Common Question Types

• Geometric Shapes: A problem involving a simple geometric shape where one dimension is changing, affecting another property like area or volume.

  • Example: Air is pumped into a spherical balloon at a rate of 5 cm^3/min. How fast is the radius of the balloon increasing when the diameter is 20 cm?

• Pythagorean Theorem Contexts: A problem based on a right triangle where the lengths of one or more sides are changing with time.

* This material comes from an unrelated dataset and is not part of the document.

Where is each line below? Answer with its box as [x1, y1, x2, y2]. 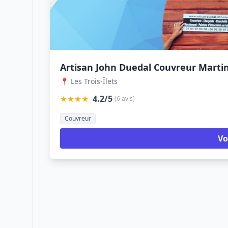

  • Example: A 13-foot ladder is leaning against a vertical wall. The bottom of the ladder is sliding away from the wall at a rate of 2 ft/sec. How fast is the top of the ladder sliding down the wall when the bottom of the ladder is 5 feet from the wall?

• Similar Triangles (Shadows/Cones): Problems where the geometric setup involves similar triangles, such as a person walking away from a lamppost or liquid filling/draining from a conical tank.

  • Example: A 6-foot-tall person walks away from a 15-foot-tall lamppost at a rate of 4 ft/sec. At what rate is the tip of their shadow moving when they are 10 feet from the lamppost?

Common Mistakes

• Substituting Before Differentiating: Plugging in an instantaneous value (like $r=5$) into the primary equation ($A=\pi r^2$) before taking the derivative with respect to $t$. This incorrectly treats a variable as a constant, making its derivative zero.

• Forgetting the Chain Rule: The most common calculus error is forgetting to multiply by the rate of change of the variable. For instance, differentiating $r^2$ with respect to $t$ and writing $2r$ instead of the correct $2r\frac{dr}{dt}$.

• Ignoring Negative Rates: Failing to assign a negative sign to a rate of change for a quantity that is decreasing. If a ladder is sliding down a wall, its height $y$ is decreasing, so $\frac{dy}{dt}$ must be negative. If a tank is draining, $\frac{dV}{dt}$ is negative.

• Forgetting Units: Not including the correct units in the final answer. Rates should have units like distance/time, area/time, or volume/time (e.g., ft/sec, in^2/min, m^3/hr).

• Mishandling Product/Quotient Rules: In problems where variables are not eliminated before differentiating (e.g., finding the rate of change of a rectangle's area $A=lw$), students may forget to use the product rule: $\frac{dA}{dt}=l\frac{dw}{dt}+w\frac{dl}{dt}$.